- _RAW DATA_
----------

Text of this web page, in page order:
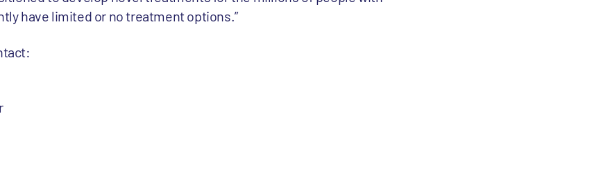
have limited or no treatment options.”
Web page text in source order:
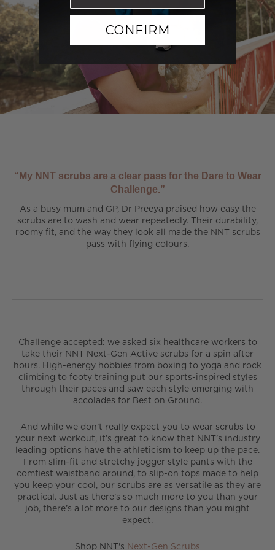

----------

- _PROMPT_
In your transcription of the listing above, match each line exactly and include no pictures.

- _OUTPUT OF THE EXERCISE_
Text of this web page, in page order:
have limited or no treatment options.”
Web page text in source order:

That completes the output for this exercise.